In his Meet The Press opening segment, Todd continues his devotion to false equivalencies by implying disinformation began with the Clinton era.

Oh, Chuck.

In today's opening of "Meet The Press," Chuck Todd introduced the show's theme: disinformation. "We'll look at the anatomy of a lie: how a story with just a kernel of truth can metastasize into a politically potent conspiracy theory." What Todd didn't say was, "in so doing, we will continue to elevate Bill Clinton's lie to the same category of treachery as Donald Trump's lies, thereby perpetuating the disinformation we claim to abhor." (Barbara Boxer had a thing or two to say about that with Joy Reid this morning...whose show is eminently more informative than Chuck Todd's.)

I mean, why WOULD he say that second part? It's not like his reputation has taken a beating for being an uneducated, lazy, anti-journalistic hack recently or anything.

That's right, kids, Todd again compared Bill Clinton's admittedly asinine statement, "It depends upon what the meaning of the word “is” is," to Rudy Giuliani's saying, "No, it isn’t truth.
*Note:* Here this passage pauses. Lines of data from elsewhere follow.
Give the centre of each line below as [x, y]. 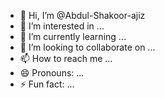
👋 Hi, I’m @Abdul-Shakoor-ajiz [82, 15]
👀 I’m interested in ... [62, 26]
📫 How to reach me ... [66, 58]
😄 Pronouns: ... [52, 73]
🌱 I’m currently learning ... [73, 36]
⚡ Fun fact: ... [47, 84]
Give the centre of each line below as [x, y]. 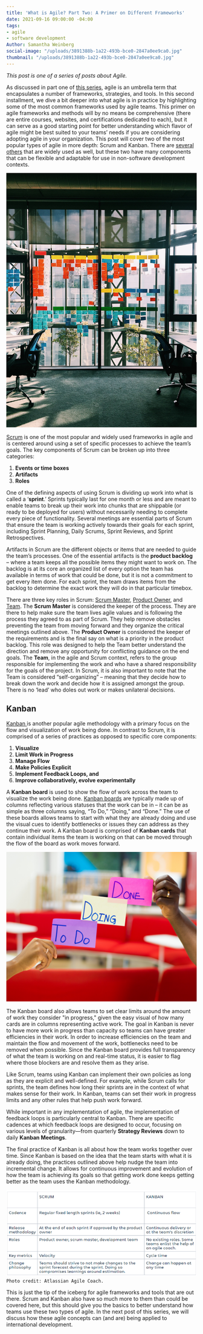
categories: [20, 456]
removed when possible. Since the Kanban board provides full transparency [101, 1050]
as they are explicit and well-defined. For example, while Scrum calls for [96, 1081]
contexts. [18, 164]
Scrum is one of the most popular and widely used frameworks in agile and [100, 437]
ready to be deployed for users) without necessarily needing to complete [97, 512]
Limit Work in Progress [44, 755]
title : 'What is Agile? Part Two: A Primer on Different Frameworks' [96, 13]
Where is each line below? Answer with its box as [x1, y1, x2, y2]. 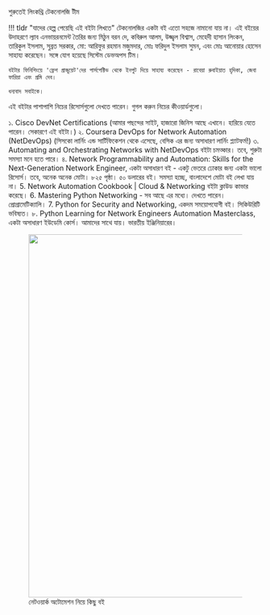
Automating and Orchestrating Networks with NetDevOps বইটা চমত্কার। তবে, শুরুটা [8, 145, 262, 154]
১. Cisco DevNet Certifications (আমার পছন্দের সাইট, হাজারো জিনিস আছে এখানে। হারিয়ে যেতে [8, 118, 255, 128]
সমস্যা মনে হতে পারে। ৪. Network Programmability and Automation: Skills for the [8, 154, 254, 164]
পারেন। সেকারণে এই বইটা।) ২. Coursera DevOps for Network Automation [8, 127, 227, 136]
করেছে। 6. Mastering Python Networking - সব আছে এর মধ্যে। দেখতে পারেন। [8, 190, 226, 200]
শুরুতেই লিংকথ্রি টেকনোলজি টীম [8, 7, 80, 16]
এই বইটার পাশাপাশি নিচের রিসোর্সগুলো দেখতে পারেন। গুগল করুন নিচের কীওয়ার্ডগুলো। [8, 102, 204, 111]
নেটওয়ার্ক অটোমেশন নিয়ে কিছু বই [28, 597, 105, 606]
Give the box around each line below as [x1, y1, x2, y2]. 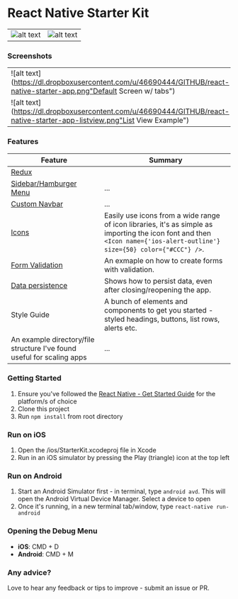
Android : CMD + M [17, 549, 74, 558]
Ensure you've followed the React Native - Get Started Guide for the [17, 389, 216, 398]
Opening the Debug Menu [7, 526, 98, 536]
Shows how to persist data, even [103, 276, 212, 286]
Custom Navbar [11, 198, 64, 208]
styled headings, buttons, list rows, [103, 314, 220, 324]
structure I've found [11, 343, 76, 353]
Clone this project [17, 404, 69, 413]
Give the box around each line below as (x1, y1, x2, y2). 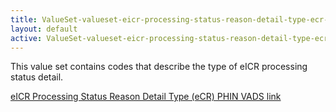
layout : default (10, 24, 78, 34)
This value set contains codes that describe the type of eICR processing (10, 61, 308, 73)
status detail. (10, 71, 64, 83)
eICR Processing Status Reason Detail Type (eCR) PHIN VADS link (10, 91, 282, 103)
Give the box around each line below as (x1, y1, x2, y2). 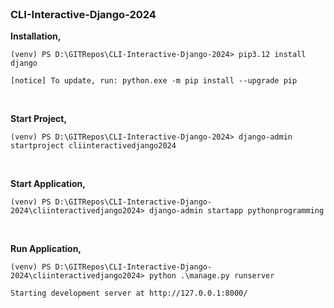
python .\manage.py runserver (148, 271, 275, 281)
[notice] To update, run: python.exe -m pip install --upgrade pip (10, 76, 298, 86)
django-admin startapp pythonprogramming (148, 206, 325, 216)
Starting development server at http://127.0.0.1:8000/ (10, 288, 248, 299)
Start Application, (10, 178, 86, 190)
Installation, (10, 30, 62, 42)
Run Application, (10, 243, 82, 255)
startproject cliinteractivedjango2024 (10, 141, 177, 151)
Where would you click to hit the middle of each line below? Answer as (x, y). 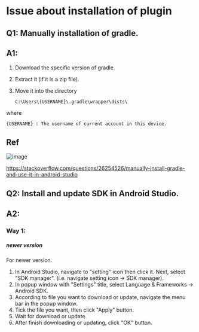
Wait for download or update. (51, 316)
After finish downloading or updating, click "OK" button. (83, 322)
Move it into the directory (46, 91)
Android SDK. (32, 291)
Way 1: (16, 230)
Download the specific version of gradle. (65, 68)
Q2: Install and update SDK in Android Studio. (93, 194)
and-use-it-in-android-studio (42, 175)
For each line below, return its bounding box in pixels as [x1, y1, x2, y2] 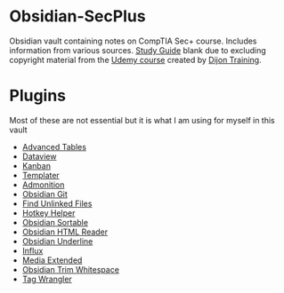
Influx [21, 245, 44, 256]
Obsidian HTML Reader [21, 226, 109, 237]
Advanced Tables [21, 141, 87, 152]
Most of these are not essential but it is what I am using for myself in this [9, 115, 276, 125]
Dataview [21, 151, 57, 162]
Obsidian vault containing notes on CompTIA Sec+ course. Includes [9, 36, 257, 46]
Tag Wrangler [21, 273, 73, 284]
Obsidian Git [21, 188, 69, 199]

Truth isn’t truth." Todd claimed disinformation isn't new, and instead of going all the way back to, say, Joe McCarthy — which much more readily squares up with the kind of disinformation happening today — went back to Bill Clinton saying...wait for it..."It depends upon what the meaning of the word “is” is." Twice.

In fairness, Todd did say the SCALE was new in Trumpworld, admitting that 15,413 was indeed a larger number than 1. So, journalistic props for taking that risk. *insert Nancy Pelosi SOTU clap here*

Then Todd pulled the Toddiest of "Both Sides" by proclaiming,

One real fear -- if both sides normalize disinformation as a political tactic. In the 2017 Alabama Senate race, a group of Democrats used online disinformation in the campaign against Roy Moore, circulating false evidence that Russian Twitter bots were working to elect Moore.

The thing is, Chuckles, both sides DON'T normalize disinformation as a political tactic. The Democrats may fall prey to it as a mistake, but they correct themselves and move on. The Republicans, on the other hand, seek out disinformation. They knowlingly spread disinformation in order to win elections and retain power. Democrats value an educated, informed, discerning electorate. Republicans value an uninformed electorate.

Based on Chuck Todd's reporting, it's not hard to glean what kind of electorate he values.